64 bytes from 172.128.1.129: icmp_seq=1 ttl=64 time=0.618 ms
64 bytes from 172.128.1.129: icmp_seq=2 ttl=64 time=0.541 ms
--- 172.128.1.129 ping statistics ---
2 packets transmitted, 2 received, 0% packet loss, time 1000ms
rtt min/avg/max/mdev = 0.541/0.579/0.618/0.045 ms
igorc@client:~$ ping -c 2 172.128.1.130
PING 172.128.1.130 (172.128.1.130) 56(84) bytes of data.
64 bytes from 172.128.1.130: icmp_seq=1 ttl=64 time=0.645 ms
64 bytes from 172.128.1.130: icmp_seq=2 ttl=64 time=0.693 ms
--- 172.128.1.130 ping statistics ---
2 packets transmitted, 2 received, 0% packet loss, time 1001ms
rtt min/avg/max/mdev = 0.645/0.669/0.693/0.024 ms
UPDATE: The bond on both servers
root@server1:~# cat /proc/net/bonding/bond0
Ethernet Channel Bonding Driver: v3.7.1 (April 27, 2011)

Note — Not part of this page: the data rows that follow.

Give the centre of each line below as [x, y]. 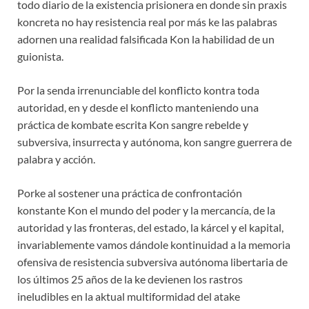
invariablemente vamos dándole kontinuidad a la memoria [154, 245]
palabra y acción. [56, 159]
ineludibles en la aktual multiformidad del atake [129, 297]
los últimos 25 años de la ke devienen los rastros [130, 279]
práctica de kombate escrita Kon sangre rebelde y [133, 125]
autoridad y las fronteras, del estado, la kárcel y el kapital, [150, 228]
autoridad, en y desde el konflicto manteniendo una [138, 108]
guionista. [40, 57]
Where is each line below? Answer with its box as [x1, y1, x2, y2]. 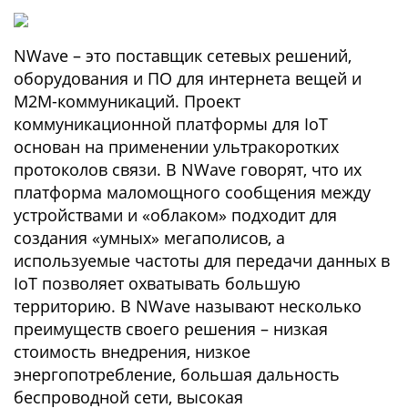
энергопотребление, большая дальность [14, 363, 340, 385]
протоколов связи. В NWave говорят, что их [14, 158, 362, 180]
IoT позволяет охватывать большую [14, 272, 301, 294]
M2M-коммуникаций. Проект [14, 90, 240, 112]
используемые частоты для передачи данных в [14, 250, 390, 271]
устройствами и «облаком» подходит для [14, 204, 337, 226]
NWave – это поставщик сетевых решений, [14, 45, 352, 66]
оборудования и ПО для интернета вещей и [14, 67, 362, 89]

Bonding Mode: IEEE 802.3ad Dynamic link aggregation
Transmit Hash Policy: layer2 (0)
MII Status: up
MII Polling Interval (ms): 100
Up Delay (ms): 100
Down Delay (ms): 100
802.3ad info
LACP rate: slow
Min links: 0
Aggregator selection policy (ad_select): stable
Active Aggregator Info:
Aggregator ID: 1
Number of ports: 1
Actor Key: 17
Partner Key: 1
Partner Mac Address: 00:00:00:00:00:00
Slave Interface: eth2
MII Status: up
Speed: 1000 Mbps
Duplex: full
Link Failure Count: 2
Permanent HW addr: 00:11:0a:10:03:29
Aggregator ID: 1
Slave queue ID: 0
Slave Interface: eth0
MII Status: up
Speed: 1000 Mbps
Duplex: full
Link Failure Count: 2
Permanent HW addr: 00:11:0a:10:03:28
Aggregator ID: 2
Slave queue ID: 0
root@server2:~# cat /proc/net/bonding/bond0
Ethernet Channel Bonding Driver: v3.7.1 (April 27, 2011)

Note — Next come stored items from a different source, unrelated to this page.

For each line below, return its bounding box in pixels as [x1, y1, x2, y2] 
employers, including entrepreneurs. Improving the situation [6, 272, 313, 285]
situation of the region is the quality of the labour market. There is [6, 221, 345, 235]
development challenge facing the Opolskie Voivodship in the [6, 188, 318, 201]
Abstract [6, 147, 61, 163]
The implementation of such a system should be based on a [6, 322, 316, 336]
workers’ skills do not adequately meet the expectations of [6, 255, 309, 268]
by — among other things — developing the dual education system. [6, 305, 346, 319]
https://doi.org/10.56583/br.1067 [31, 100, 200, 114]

Bonding Mode: IEEE 802.3ad Dynamic link aggregation
Transmit Hash Policy: layer2 (0)
MII Status: up
MII Polling Interval (ms): 100
Up Delay (ms): 100
Down Delay (ms): 100
802.3ad info
LACP rate: slow
Min links: 0
Aggregator selection policy (ad_select): stable
Active Aggregator Info:
Aggregator ID: 2
Number of ports: 1
Actor Key: 17
Partner Key: 1
Partner Mac Address: 00:00:00:00:00:00
Slave Interface: p1p1
MII Status: up
Speed: 1000 Mbps
Duplex: full
Link Failure Count: 0
Permanent HW addr: 00:15:17:2e:ab:b4
Aggregator ID: 1
Slave queue ID: 0
Slave Interface: p1p2
MII Status: up
Speed: 1000 Mbps
Duplex: full
Link Failure Count: 0
Permanent HW addr: 00:15:17:2e:ab:b5
Aggregator ID: 2
Slave queue ID: 0
Solved. I have mistakinly set the LAG in the Cisco switch to static instead dynamic which prevents LACP from being used. The embeded image will not show up probably due to lack of points in my account but attaching it in any case.

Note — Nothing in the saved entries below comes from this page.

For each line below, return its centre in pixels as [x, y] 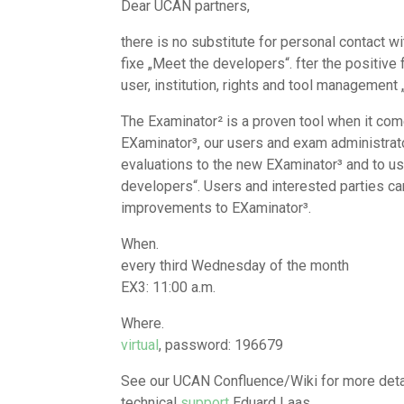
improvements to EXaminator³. [216, 207]
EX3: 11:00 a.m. [169, 287]
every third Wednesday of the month [235, 265]
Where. [143, 323]
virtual [140, 344]
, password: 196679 [221, 344]
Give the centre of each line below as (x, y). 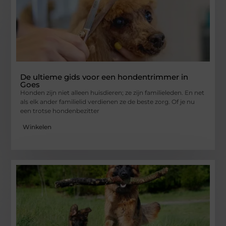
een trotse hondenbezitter (60, 110)
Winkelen (37, 127)
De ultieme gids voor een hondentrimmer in (104, 77)
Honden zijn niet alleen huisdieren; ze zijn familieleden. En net (112, 92)
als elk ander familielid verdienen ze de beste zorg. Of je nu (108, 101)

Cisco sg200-08 LAG Management
Now all looks much better:
Changes highlighted in bold (if visible in the code widget), first Number of ports is correctly set to 2 instead of previously 1, then the Aggregator ID now correctly has same value for both slaves, and lastly the Partner Mac Address now has a value (compared to 00:00:00:00:00:00 previously) indicating exchange of LACP UDP messages between the peers.